>>

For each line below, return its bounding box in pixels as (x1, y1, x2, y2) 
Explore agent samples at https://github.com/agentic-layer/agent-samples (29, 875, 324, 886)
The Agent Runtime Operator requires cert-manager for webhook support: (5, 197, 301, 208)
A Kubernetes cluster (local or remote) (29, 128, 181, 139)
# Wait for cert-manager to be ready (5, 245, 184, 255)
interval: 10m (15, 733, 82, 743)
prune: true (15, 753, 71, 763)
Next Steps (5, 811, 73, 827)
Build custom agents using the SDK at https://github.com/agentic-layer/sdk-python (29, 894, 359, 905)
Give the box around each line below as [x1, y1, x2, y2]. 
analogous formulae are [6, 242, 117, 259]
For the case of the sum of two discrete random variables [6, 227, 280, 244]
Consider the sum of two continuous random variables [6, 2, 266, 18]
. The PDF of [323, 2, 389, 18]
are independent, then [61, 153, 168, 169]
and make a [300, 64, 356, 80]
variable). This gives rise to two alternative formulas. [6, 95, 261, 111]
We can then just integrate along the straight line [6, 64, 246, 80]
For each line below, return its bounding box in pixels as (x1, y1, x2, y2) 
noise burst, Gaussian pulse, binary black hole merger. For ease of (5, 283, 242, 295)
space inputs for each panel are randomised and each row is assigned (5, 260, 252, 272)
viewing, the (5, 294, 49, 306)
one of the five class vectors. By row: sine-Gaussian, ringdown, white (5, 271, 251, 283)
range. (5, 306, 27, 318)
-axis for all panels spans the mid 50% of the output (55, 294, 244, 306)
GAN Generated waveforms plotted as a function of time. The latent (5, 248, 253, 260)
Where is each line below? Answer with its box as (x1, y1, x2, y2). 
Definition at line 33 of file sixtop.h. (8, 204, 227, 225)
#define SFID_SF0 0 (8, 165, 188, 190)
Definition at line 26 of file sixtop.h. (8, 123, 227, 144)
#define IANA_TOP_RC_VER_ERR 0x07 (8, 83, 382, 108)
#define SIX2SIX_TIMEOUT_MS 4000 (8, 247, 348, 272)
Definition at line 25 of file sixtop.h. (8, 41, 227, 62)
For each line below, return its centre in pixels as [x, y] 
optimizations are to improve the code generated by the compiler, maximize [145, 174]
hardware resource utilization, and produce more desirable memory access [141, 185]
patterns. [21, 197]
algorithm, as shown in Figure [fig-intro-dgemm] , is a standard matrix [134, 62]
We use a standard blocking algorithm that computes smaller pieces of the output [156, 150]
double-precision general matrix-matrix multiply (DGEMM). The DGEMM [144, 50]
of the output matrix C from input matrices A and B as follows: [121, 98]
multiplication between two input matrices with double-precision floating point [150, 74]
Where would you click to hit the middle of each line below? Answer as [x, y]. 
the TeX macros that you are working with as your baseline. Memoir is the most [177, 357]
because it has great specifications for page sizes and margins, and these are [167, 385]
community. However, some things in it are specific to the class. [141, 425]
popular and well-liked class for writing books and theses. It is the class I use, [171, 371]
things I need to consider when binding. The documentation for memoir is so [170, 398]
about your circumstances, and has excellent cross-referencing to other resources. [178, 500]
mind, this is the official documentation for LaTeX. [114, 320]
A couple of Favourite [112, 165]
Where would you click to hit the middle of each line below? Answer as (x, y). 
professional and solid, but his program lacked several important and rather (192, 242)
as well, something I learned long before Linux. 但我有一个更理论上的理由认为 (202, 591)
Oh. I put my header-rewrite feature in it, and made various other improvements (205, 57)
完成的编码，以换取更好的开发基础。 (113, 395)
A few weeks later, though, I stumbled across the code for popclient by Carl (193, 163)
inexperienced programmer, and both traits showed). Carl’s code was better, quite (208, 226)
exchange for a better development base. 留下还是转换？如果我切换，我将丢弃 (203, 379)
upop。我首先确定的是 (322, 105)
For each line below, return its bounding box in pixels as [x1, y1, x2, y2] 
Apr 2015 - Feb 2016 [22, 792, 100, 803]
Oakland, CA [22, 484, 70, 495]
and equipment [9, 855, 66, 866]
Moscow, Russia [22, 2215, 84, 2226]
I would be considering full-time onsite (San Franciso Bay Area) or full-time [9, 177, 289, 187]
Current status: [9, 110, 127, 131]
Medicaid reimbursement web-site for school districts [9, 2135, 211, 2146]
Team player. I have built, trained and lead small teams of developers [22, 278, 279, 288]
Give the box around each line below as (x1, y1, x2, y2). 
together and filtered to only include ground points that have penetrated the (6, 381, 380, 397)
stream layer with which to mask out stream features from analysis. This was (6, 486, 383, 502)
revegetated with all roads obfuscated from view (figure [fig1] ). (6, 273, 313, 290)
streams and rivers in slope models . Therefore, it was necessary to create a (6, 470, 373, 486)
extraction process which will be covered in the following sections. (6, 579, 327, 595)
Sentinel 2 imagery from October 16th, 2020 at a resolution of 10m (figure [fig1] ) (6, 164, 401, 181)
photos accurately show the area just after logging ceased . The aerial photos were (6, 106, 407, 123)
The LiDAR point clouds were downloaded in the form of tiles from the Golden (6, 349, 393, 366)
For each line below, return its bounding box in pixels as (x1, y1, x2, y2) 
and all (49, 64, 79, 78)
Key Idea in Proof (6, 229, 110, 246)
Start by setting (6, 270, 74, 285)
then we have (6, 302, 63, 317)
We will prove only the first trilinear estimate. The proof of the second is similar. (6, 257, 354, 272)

<<
>>

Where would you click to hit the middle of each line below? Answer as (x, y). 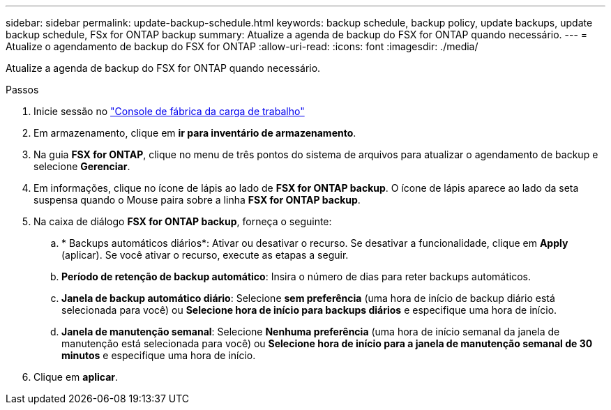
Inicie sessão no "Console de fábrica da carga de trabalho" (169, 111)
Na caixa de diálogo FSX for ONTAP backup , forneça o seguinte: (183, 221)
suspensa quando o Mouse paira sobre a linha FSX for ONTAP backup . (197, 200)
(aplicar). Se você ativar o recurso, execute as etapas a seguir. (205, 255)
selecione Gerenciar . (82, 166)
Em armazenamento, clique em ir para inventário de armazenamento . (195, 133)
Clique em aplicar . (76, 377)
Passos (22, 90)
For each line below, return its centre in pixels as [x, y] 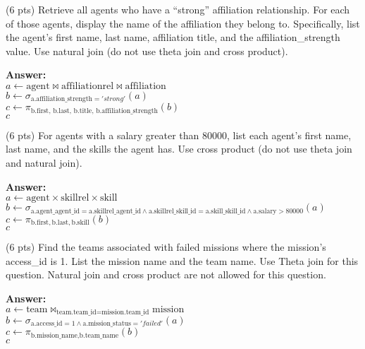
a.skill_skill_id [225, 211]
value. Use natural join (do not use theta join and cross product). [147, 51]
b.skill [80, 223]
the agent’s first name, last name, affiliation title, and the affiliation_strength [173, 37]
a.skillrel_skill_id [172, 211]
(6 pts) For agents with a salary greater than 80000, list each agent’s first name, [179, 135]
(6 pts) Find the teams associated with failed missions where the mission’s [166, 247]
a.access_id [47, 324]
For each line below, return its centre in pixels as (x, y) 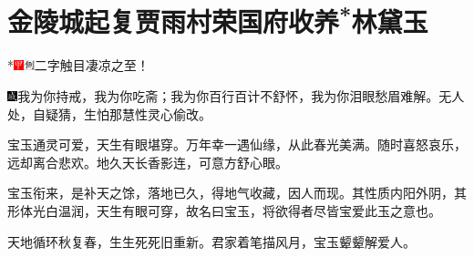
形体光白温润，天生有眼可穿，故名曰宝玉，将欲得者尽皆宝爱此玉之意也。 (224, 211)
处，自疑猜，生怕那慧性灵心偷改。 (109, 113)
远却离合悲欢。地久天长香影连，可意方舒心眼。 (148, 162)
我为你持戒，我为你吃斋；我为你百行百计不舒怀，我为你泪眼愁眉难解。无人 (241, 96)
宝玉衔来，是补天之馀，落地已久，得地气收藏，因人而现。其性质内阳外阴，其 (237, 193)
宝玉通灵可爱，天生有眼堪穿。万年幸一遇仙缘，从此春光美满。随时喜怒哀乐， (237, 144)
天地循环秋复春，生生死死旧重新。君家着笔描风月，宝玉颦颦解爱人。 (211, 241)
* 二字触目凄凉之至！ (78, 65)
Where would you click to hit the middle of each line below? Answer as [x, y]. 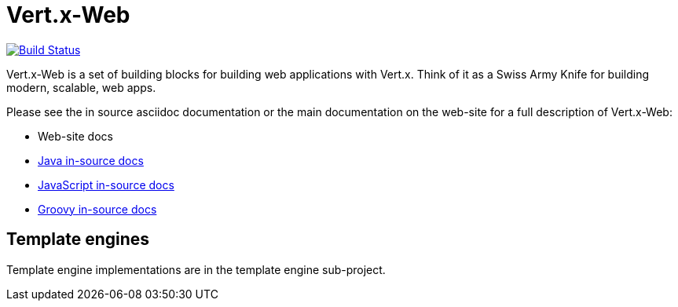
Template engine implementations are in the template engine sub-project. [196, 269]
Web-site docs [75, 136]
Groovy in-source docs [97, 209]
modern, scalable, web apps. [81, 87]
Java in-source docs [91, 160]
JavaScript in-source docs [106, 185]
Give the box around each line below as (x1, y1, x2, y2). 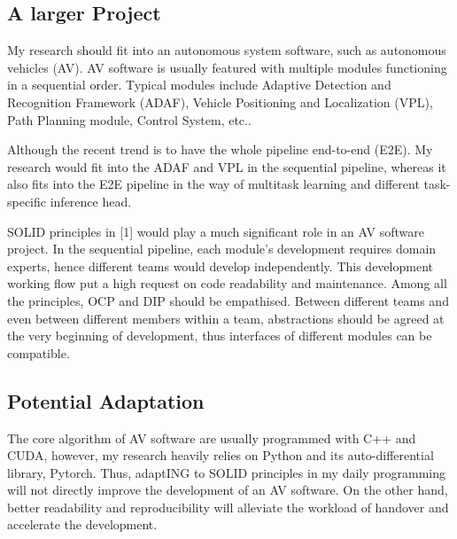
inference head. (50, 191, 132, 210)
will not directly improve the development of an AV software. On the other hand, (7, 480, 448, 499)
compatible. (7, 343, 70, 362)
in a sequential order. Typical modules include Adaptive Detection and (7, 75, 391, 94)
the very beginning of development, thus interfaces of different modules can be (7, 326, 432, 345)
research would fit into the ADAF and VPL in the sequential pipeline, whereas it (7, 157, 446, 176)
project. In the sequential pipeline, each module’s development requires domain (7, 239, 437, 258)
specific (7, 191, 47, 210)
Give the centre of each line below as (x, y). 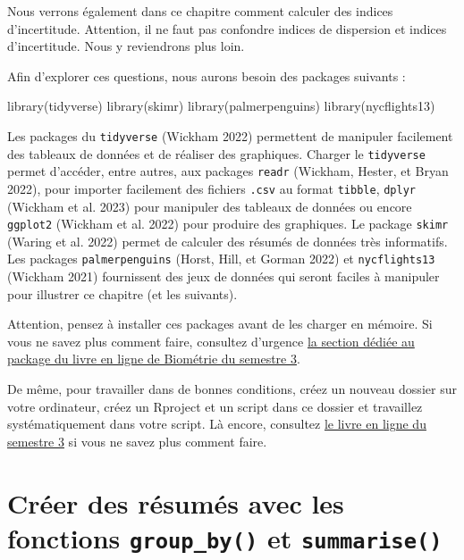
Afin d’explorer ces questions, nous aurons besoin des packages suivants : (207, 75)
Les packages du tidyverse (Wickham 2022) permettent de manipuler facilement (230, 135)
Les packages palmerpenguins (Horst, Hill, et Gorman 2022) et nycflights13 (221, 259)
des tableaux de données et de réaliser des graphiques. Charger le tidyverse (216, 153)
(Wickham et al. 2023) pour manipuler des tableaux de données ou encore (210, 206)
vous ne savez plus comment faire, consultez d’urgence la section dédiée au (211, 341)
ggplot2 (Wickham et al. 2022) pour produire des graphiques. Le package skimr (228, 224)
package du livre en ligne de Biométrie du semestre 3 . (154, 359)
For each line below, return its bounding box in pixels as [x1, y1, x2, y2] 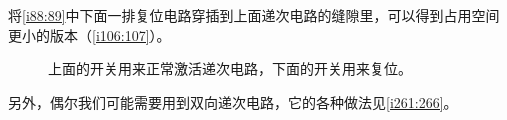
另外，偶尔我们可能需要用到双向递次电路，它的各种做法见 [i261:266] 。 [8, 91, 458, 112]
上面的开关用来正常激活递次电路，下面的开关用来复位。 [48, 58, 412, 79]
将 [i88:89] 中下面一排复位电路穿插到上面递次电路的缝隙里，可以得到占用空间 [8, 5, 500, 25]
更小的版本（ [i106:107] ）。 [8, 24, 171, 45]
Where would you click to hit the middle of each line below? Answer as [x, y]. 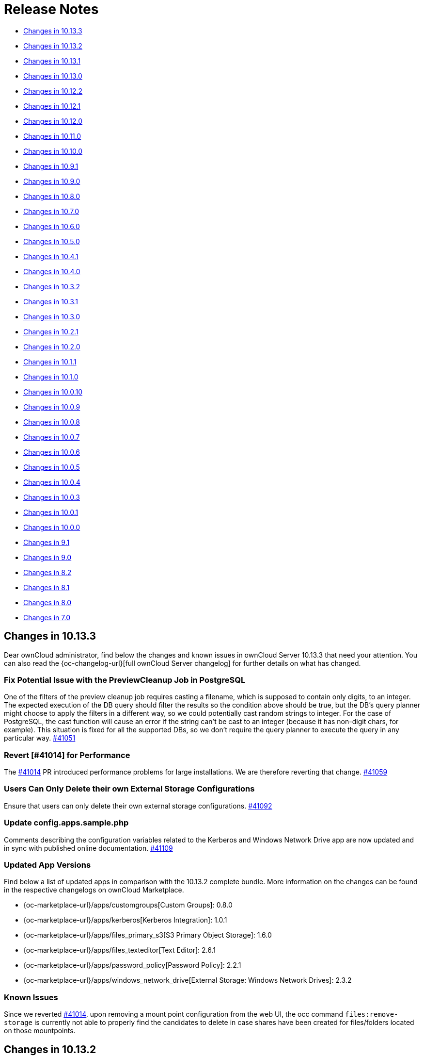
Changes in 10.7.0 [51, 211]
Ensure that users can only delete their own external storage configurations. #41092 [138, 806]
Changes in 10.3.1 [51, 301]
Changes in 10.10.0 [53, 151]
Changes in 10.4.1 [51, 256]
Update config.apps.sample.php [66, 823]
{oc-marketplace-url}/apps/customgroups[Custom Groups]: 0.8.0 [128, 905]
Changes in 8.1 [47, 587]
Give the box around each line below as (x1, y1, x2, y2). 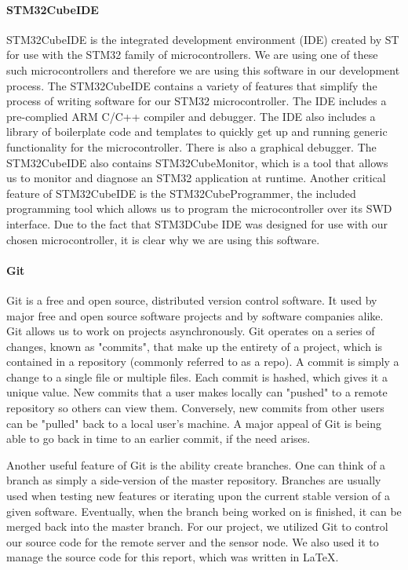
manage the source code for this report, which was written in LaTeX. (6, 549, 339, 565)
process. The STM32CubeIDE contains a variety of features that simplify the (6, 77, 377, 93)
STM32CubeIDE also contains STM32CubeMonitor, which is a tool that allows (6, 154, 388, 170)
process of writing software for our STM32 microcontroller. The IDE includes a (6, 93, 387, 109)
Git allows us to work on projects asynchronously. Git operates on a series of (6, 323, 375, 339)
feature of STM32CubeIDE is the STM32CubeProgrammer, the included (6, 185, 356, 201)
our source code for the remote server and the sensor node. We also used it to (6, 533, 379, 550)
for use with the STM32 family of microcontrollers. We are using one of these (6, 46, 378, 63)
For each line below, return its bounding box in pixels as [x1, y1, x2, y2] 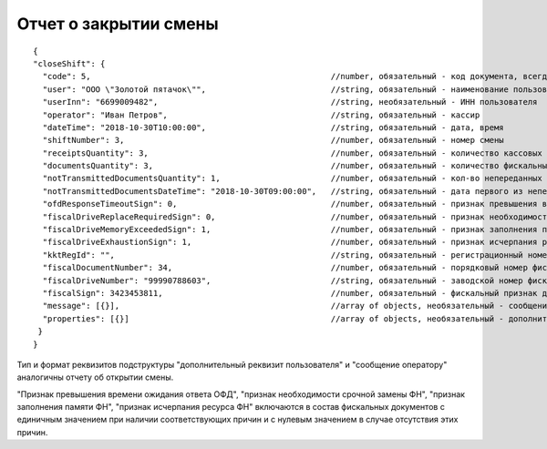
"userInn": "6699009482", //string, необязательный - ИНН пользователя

<<
>>

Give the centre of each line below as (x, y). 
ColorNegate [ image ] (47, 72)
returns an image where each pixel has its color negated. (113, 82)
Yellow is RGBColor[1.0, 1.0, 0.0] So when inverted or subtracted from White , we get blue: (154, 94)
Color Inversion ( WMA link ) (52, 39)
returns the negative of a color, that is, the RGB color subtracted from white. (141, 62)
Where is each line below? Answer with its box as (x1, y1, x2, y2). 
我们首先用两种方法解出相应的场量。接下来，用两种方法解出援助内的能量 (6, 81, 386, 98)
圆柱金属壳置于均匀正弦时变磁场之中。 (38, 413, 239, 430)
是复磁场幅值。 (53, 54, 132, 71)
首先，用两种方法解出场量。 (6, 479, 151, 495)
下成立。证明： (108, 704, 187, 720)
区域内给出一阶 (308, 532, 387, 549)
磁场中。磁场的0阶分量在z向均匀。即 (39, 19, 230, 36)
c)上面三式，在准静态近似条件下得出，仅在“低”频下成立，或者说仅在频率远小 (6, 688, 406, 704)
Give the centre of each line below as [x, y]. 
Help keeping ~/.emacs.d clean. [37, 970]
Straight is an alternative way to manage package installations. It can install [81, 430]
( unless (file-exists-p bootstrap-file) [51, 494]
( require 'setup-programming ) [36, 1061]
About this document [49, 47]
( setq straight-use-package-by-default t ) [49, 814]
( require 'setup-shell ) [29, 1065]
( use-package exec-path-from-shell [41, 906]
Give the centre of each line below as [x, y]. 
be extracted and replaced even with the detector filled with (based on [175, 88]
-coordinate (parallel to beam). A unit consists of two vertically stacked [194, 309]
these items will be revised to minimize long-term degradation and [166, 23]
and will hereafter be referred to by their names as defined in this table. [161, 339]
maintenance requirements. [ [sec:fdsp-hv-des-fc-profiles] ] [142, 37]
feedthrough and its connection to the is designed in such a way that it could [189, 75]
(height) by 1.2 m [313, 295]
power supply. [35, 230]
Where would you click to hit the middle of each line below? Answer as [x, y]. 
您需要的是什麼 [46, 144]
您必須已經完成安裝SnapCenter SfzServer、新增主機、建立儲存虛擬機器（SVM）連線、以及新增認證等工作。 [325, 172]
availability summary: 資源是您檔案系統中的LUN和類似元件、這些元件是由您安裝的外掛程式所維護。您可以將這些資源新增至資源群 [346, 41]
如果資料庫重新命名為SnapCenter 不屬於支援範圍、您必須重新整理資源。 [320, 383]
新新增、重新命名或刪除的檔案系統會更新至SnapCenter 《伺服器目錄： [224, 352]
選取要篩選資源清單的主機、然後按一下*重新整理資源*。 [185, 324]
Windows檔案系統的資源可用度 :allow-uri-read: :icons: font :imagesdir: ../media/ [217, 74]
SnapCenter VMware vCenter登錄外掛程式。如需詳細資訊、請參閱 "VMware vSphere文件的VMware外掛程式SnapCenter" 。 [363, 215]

<<

# WORK ORDER:
Above are some lines. Repeat exactly, and only, those from the line that has "community. However, some" through the line that has "things I need".

# ANSWER TO THIS TASK:
community. However, some things in it are specific to the class. [141, 425]
popular and well-liked class for writing books and theses. It is the class I use, [171, 371]
things I need to consider when binding. The documentation for memoir is so [170, 398]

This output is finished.